Quick reply, after doing a bit of reading and recalling a thing or two: In a 'classical' machine we have a clean separation of process and memory. Memory is kept on the paper tape of our Turing Machine and processing is located in, well, the processor. In a connectionist machine process and memory are all smushed together. GPTs are connectionist virtual machines running on a classical machine. The "plan" I'm looking for is stored in the parameter weights, but it's smeared over a bunch of them. So this classical machine has to visit every one of them before it can output a token.

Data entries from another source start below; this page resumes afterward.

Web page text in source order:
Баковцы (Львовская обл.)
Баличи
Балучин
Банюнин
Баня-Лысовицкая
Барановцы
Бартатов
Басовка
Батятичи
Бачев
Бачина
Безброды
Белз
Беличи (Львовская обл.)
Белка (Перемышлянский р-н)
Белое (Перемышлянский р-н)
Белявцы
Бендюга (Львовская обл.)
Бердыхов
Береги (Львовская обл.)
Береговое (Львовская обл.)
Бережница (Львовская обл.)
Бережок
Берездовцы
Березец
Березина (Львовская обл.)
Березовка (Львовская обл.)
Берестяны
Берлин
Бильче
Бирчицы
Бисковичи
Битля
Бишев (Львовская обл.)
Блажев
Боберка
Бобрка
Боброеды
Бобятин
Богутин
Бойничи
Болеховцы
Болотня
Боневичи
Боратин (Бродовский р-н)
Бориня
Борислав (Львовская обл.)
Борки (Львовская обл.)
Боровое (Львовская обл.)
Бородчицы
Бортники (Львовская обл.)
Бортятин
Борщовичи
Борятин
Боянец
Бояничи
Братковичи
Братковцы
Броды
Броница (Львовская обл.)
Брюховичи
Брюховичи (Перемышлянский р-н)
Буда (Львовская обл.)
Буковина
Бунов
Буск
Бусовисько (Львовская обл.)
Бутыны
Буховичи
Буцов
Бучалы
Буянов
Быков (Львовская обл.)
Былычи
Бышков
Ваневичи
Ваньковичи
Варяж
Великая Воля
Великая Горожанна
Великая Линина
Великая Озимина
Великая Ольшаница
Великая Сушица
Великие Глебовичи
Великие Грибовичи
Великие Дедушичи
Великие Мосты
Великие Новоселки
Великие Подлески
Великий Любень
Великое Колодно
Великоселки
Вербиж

So, yes, purely next token prediction. But the prediction cycle, in effect, involves 'reassembling' the plan each time through.

To my mind, in order to say we "understand" how this puppy is telling a story, we need to say more than it's a next-token-prediction machine. We need to say something about how that "plan" is smeared over those weights. We need to come up with concepts we can use in formulating such explanations. Maybe the right concepts are just laying scattered about in dusty old file cabinets someplace. But, I'm thinking this is likely, we have to invent some new ones as well.

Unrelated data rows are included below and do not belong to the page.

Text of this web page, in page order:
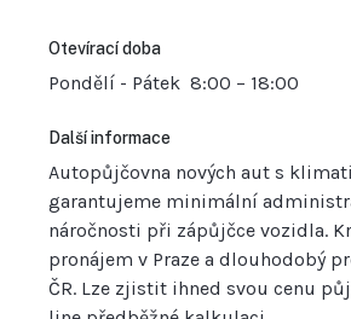
Otevírací doba
Pondělí - Pátek 8:00 – 18:00
Další informace
Autopůjčovna nových aut s
garantujeme minimální
náročnosti při zápůjčce vozidla.
pronájem v Praze a dlouhodobý
ČR. Lze zjistit ihned svou cenu

Wolfram was trained as a physicist. The language of complex dynamics is natural to him, whereas it's a poorly learned third or fourth language for me, So he talks of basins of attractors and attractor landscapes. As far as I can tell, in his language, those 175B parameters can be said to have an attractor landscape. When ChatGPT tells a story it enters the Story Valley in that landscape and walks a path through that valley. When its done with the story, it exits that valley. There are all kinds of valleys (and valleys within valleys (and valleys within them)) in the attractor landscape, for all kinds of tasks.

FWIW, the human brain has roughly 86B neurons. Each of those is connected with roughly 10K other neurons. Those connections are mediated by upward of a 100 different chemicals. And those neurons are surrounded by glial cells. In the old days researchers thought those glial cells were like packing peanuts for the neural net. We now know better and are beginning to figure out what they're doing. Memory is definitely part of their story. So we've got to add them into the mix. How many glial cells per neuron? There might be a number in the literature, but I haven't checked. Anyhow, the number of parameters we need to characterize a human brain is vast.


  1. Occam's Razor. Just because you think next token prediction couldn't possibly do what it does... doesn't mean that's not what's happening. Many people are surprised that such human like responses can be distilled into an autoregressive model like ChatGPT.

    1. As far as I can tell, everyone has been surprised by it, and no one can explain how it works. It is simply an empirical finding. Some people accept it at face value and some are curious about why it works. You seem to be one of the former. I am one of the latter.